A good day walking around could start out with coffee/breakfast at one of the many cafés at Piazza Walther, followed by a visit to the South Tyrol Museum of Archaeology, which will place you right near the Via dei Portici, a very nice shopping street with many international as well as Italian brand stores. Some recommended shops to visit include: Parfumerie Thaler, Maximilian Boutique, and Victorienne Boutique; all of these are located in the Lauben Arcaden.
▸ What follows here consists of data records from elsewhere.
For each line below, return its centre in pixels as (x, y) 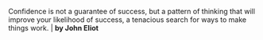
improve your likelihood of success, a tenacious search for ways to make (128, 20)
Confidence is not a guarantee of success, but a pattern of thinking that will (132, 11)
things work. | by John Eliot (54, 28)

Here you will also find more than one shop where you may buy Speck, Hirsch-schinken, and other local specialty foods that are vacuum-sealed to take home.
Museums to visit in Bolzano include the Messner Mountain Museum, and the South Tyrol Museum of Archaeology. The South Tyrol Museum of Archaeology is the home of the corpse of Otzi the Iceman, whose body was frozen in a glacier in the mountains on the Italian/Austrian border for more than 5,000 years. I visited this museum, and can tell you it is well worth the 9 euro admission ticket. History was my least favorite subject in school; but despite this, I found this exhibit fascinating. I do not want to spoil it for you, but I will tell you that even if you are not an archaeology or history buff, you will still enjoy this museum. The sensational story alone about how Otzi was discovered by a German couple in 1991, and the events that followed had me hooked. At first, they thought they had stumbled across a hiker who had gotten lost and frozen to death. But after years of further investigation using technology, carbon dating, and the analysis of the articles that were found along with Otzi’s body (his entire outfit, gear, hatchet, shoes, tools, etc.) the researchers realized that they had in fact the mummy of a man who was alive some 5,000 years ago (between 3350 and 3100 BC). The more questions they were able to answer, the more questions came up about how Otzi perished, and what life was like during his time. There was some debate about what to name the mummy, and finally the nickname “Otzi the Iceman” won, making these remains seem less grotesque and more media-friendly. Keep this museum on your list for Bolzano sites!
The Talvera promenade is a wonderful place to enjoy a leisurely stroll and some good people-watching. You can start this walk just west of the Museum of Archaeology, heading north and following the river. You will have some nice views of vineyards and the Maretsch Castle to your right. When you reach the bridge of St. Antonio, cross it and keep following the river to see the Runkelstein Castle (after about 20 more minutes walking).
Eating in Bolzano was another highlight of this town. A few restaurants to consider trying are Italia & Amore, Wirtshaus Vogele, and Laurin Restaurant. I loved my dinner at Vogele, which was packed with locals and offers an authentic south Tirolean menu. I had their specknodel in broth followed by a local river trout served with seasonal veggies; simple and delicious! Another fun restaurant is Gasthaus Batzenhausl, a historic spot, as it is Bolzano’s oldest inn. It has a casual atmosphere, a lengthy beer list, local wines, and hearty dishes such as the braised lamb shank which I enjoyed one day for lunch (a fancy looking dish that only cost around 14 euros).
All in all, if you enjoy a mountain landscape and amazing panoramic vistas, great food and wine, outdoor activities and a relaxed atmosphere, put the Dolomites on your list, you won’t regret it.